[Records from a data collection]
====
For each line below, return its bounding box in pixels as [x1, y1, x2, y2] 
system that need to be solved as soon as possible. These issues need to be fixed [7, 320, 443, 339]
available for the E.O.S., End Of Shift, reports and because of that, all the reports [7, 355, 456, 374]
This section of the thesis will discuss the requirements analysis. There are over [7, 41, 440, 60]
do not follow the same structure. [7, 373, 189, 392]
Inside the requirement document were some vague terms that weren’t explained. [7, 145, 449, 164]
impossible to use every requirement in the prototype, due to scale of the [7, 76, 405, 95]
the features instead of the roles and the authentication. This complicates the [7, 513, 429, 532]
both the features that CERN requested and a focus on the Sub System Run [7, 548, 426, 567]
====
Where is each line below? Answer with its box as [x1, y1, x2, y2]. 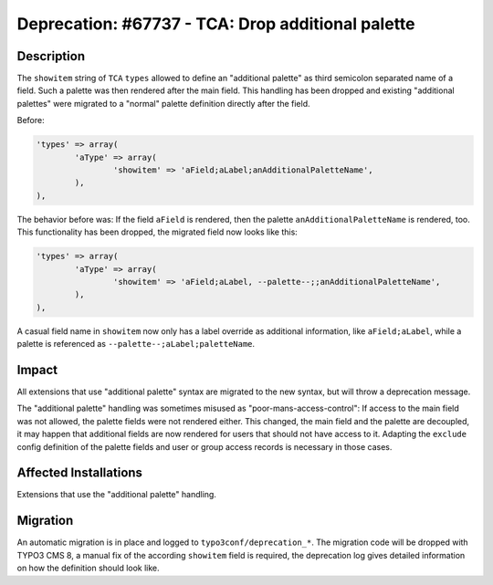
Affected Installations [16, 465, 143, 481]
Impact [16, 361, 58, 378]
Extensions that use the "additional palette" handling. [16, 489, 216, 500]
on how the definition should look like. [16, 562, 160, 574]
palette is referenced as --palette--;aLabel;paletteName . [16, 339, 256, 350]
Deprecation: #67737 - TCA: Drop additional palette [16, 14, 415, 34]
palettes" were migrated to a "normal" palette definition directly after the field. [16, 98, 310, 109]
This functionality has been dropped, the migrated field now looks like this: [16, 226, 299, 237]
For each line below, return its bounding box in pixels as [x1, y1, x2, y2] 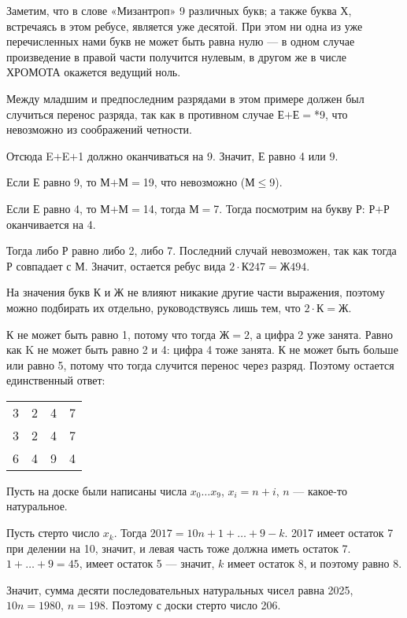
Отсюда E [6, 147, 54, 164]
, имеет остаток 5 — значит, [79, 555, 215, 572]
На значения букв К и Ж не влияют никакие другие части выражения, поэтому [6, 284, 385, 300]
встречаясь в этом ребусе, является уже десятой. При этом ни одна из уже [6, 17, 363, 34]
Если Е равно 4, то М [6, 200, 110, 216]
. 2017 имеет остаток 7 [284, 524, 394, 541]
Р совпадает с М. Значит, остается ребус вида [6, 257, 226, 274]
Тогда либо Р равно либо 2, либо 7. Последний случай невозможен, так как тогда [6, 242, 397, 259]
====
## Exercise directions
Would you retype the lines above from the one with "This section of" down to the one with "impossible to use", word for word, both ends included and no other lines?

## Finished task
This section of the thesis will discuss the requirements analysis. There are over [7, 41, 440, 60]
do not follow the same structure. [7, 373, 189, 392]
Inside the requirement document were some vague terms that weren’t explained. [7, 145, 449, 164]
impossible to use every requirement in the prototype, due to scale of the [7, 76, 405, 95]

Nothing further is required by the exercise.